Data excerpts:
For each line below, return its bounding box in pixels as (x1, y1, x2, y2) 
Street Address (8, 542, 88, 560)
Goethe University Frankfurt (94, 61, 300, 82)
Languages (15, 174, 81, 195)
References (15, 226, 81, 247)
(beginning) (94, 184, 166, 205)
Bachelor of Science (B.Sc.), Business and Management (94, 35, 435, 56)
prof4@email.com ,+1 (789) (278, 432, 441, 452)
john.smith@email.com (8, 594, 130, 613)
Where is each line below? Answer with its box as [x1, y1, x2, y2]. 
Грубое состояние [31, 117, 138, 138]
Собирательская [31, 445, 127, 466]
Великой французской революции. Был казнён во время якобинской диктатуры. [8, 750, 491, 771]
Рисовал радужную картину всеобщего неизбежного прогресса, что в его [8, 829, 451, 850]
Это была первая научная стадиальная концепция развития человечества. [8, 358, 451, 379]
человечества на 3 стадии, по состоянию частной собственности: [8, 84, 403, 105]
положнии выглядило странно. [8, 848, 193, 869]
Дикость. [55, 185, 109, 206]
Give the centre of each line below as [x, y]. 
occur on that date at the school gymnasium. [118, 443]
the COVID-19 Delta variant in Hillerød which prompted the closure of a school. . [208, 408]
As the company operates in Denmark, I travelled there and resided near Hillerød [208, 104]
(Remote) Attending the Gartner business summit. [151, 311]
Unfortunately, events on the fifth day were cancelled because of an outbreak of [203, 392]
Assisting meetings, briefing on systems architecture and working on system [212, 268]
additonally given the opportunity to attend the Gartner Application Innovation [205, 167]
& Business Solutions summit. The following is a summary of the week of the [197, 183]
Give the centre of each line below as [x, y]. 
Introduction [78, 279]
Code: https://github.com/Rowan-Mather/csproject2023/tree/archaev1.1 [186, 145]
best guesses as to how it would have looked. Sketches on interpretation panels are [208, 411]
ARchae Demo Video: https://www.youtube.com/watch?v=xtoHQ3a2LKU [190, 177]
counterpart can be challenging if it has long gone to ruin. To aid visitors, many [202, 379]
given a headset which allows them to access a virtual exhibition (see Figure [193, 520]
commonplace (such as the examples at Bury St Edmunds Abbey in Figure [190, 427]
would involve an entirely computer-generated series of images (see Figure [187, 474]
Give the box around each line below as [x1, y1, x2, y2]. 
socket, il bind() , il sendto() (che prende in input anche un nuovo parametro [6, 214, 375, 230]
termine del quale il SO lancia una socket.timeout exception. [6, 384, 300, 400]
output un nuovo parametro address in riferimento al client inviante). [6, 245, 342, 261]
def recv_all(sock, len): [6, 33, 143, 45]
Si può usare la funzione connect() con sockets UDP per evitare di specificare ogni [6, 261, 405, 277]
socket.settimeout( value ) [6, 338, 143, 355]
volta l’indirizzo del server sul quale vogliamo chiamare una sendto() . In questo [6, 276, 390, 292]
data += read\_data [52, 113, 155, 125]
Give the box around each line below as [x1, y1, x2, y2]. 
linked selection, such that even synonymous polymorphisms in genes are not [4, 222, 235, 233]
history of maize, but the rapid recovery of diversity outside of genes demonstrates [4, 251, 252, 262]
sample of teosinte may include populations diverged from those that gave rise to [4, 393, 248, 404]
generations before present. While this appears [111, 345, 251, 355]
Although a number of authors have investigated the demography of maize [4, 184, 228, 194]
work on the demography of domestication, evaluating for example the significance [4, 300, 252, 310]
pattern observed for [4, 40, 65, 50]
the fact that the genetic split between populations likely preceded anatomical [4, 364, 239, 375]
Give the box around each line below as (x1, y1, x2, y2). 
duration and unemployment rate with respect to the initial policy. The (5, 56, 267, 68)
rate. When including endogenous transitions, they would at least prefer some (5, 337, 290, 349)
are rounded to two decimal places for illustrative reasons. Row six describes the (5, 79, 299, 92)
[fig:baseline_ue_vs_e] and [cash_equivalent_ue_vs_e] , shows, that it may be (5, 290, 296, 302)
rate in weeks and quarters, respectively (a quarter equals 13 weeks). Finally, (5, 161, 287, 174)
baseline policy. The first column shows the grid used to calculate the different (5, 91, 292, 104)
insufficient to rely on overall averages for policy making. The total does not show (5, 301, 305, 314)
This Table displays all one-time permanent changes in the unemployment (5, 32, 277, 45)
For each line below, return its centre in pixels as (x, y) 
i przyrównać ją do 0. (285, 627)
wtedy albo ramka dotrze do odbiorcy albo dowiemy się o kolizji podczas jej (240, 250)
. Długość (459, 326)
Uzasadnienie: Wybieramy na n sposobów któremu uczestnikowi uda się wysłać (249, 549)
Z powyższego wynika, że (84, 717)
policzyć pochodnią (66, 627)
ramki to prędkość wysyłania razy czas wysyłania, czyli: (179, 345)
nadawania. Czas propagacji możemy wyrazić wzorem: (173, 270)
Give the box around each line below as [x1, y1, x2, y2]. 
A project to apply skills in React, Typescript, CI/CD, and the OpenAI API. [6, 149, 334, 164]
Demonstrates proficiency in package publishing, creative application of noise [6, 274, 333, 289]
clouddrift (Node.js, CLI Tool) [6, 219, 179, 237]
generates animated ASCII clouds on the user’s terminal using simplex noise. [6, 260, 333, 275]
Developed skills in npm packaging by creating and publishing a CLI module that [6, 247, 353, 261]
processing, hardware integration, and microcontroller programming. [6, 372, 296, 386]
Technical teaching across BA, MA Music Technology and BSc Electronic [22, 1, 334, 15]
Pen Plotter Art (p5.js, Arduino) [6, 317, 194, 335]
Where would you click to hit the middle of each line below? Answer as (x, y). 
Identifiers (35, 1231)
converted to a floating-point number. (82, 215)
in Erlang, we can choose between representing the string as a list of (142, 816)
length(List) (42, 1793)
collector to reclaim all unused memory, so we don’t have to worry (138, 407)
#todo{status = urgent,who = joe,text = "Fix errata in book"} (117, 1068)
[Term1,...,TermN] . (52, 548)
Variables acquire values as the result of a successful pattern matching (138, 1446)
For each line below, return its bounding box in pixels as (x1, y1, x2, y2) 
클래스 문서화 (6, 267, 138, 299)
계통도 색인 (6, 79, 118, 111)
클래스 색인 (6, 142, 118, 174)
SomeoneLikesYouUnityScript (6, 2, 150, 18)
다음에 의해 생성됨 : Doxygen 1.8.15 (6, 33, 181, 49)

# Activity:
Could you transcribe the records in full, exactly?

# Solution:
For each line below, return its bounding box in pixels as (x1, y1, x2, y2) 
Street Address (8, 542, 88, 560)
Goethe University Frankfurt (94, 61, 300, 82)
Languages (15, 174, 81, 195)
References (15, 226, 81, 247)
(beginning) (94, 184, 166, 205)
Bachelor of Science (B.Sc.), Business and Management (94, 35, 435, 56)
prof4@email.com ,+1 (789) (278, 432, 441, 452)
john.smith@email.com (8, 594, 130, 613)
Where is each line below? Answer with its box as [x1, y1, x2, y2]. 
Грубое состояние [31, 117, 138, 138]
Собирательская [31, 445, 127, 466]
Великой французской революции. Был казнён во время якобинской диктатуры. [8, 750, 491, 771]
Рисовал радужную картину всеобщего неизбежного прогресса, что в его [8, 829, 451, 850]
Это была первая научная стадиальная концепция развития человечества. [8, 358, 451, 379]
человечества на 3 стадии, по состоянию частной собственности: [8, 84, 403, 105]
положнии выглядило странно. [8, 848, 193, 869]
Дикость. [55, 185, 109, 206]
Give the centre of each line below as [x, y]. 
occur on that date at the school gymnasium. [118, 443]
the COVID-19 Delta variant in Hillerød which prompted the closure of a school. . [208, 408]
As the company operates in Denmark, I travelled there and resided near Hillerød [208, 104]
(Remote) Attending the Gartner business summit. [151, 311]
Unfortunately, events on the fifth day were cancelled because of an outbreak of [203, 392]
Assisting meetings, briefing on systems architecture and working on system [212, 268]
additonally given the opportunity to attend the Gartner Application Innovation [205, 167]
& Business Solutions summit. The following is a summary of the week of the [197, 183]
Give the centre of each line below as [x, y]. 
Introduction [78, 279]
Code: https://github.com/Rowan-Mather/csproject2023/tree/archaev1.1 [186, 145]
best guesses as to how it would have looked. Sketches on interpretation panels are [208, 411]
ARchae Demo Video: https://www.youtube.com/watch?v=xtoHQ3a2LKU [190, 177]
counterpart can be challenging if it has long gone to ruin. To aid visitors, many [202, 379]
given a headset which allows them to access a virtual exhibition (see Figure [193, 520]
commonplace (such as the examples at Bury St Edmunds Abbey in Figure [190, 427]
would involve an entirely computer-generated series of images (see Figure [187, 474]
Give the box around each line below as [x1, y1, x2, y2]. 
socket, il bind() , il sendto() (che prende in input anche un nuovo parametro [6, 214, 375, 230]
termine del quale il SO lancia una socket.timeout exception. [6, 384, 300, 400]
output un nuovo parametro address in riferimento al client inviante). [6, 245, 342, 261]
def recv_all(sock, len): [6, 33, 143, 45]
Si può usare la funzione connect() con sockets UDP per evitare di specificare ogni [6, 261, 405, 277]
socket.settimeout( value ) [6, 338, 143, 355]
volta l’indirizzo del server sul quale vogliamo chiamare una sendto() . In questo [6, 276, 390, 292]
data += read\_data [52, 113, 155, 125]
Give the box around each line below as [x1, y1, x2, y2]. 
linked selection, such that even synonymous polymorphisms in genes are not [4, 222, 235, 233]
history of maize, but the rapid recovery of diversity outside of genes demonstrates [4, 251, 252, 262]
sample of teosinte may include populations diverged from those that gave rise to [4, 393, 248, 404]
generations before present. While this appears [111, 345, 251, 355]
Although a number of authors have investigated the demography of maize [4, 184, 228, 194]
work on the demography of domestication, evaluating for example the significance [4, 300, 252, 310]
pattern observed for [4, 40, 65, 50]
the fact that the genetic split between populations likely preceded anatomical [4, 364, 239, 375]
Give the box around each line below as (x1, y1, x2, y2). 
duration and unemployment rate with respect to the initial policy. The (5, 56, 267, 68)
rate. When including endogenous transitions, they would at least prefer some (5, 337, 290, 349)
are rounded to two decimal places for illustrative reasons. Row six describes the (5, 79, 299, 92)
[fig:baseline_ue_vs_e] and [cash_equivalent_ue_vs_e] , shows, that it may be (5, 290, 296, 302)
rate in weeks and quarters, respectively (a quarter equals 13 weeks). Finally, (5, 161, 287, 174)
baseline policy. The first column shows the grid used to calculate the different (5, 91, 292, 104)
insufficient to rely on overall averages for policy making. The total does not show (5, 301, 305, 314)
This Table displays all one-time permanent changes in the unemployment (5, 32, 277, 45)
For each line below, return its centre in pixels as (x, y) 
i przyrównać ją do 0. (285, 627)
wtedy albo ramka dotrze do odbiorcy albo dowiemy się o kolizji podczas jej (240, 250)
. Długość (459, 326)
Uzasadnienie: Wybieramy na n sposobów któremu uczestnikowi uda się wysłać (249, 549)
Z powyższego wynika, że (84, 717)
policzyć pochodnią (66, 627)
ramki to prędkość wysyłania razy czas wysyłania, czyli: (179, 345)
nadawania. Czas propagacji możemy wyrazić wzorem: (173, 270)
Give the box around each line below as [x1, y1, x2, y2]. 
A project to apply skills in React, Typescript, CI/CD, and the OpenAI API. [6, 149, 334, 164]
Demonstrates proficiency in package publishing, creative application of noise [6, 274, 333, 289]
clouddrift (Node.js, CLI Tool) [6, 219, 179, 237]
generates animated ASCII clouds on the user’s terminal using simplex noise. [6, 260, 333, 275]
Developed skills in npm packaging by creating and publishing a CLI module that [6, 247, 353, 261]
processing, hardware integration, and microcontroller programming. [6, 372, 296, 386]
Technical teaching across BA, MA Music Technology and BSc Electronic [22, 1, 334, 15]
Pen Plotter Art (p5.js, Arduino) [6, 317, 194, 335]
Where would you click to hit the middle of each line below? Answer as (x, y). 
Identifiers (35, 1231)
converted to a floating-point number. (82, 215)
in Erlang, we can choose between representing the string as a list of (142, 816)
length(List) (42, 1793)
collector to reclaim all unused memory, so we don’t have to worry (138, 407)
#todo{status = urgent,who = joe,text = "Fix errata in book"} (117, 1068)
[Term1,...,TermN] . (52, 548)
Variables acquire values as the result of a successful pattern matching (138, 1446)
For each line below, return its bounding box in pixels as (x1, y1, x2, y2) 
클래스 문서화 (6, 267, 138, 299)
계통도 색인 (6, 79, 118, 111)
클래스 색인 (6, 142, 118, 174)
SomeoneLikesYouUnityScript (6, 2, 150, 18)
다음에 의해 생성됨 : Doxygen 1.8.15 (6, 33, 181, 49)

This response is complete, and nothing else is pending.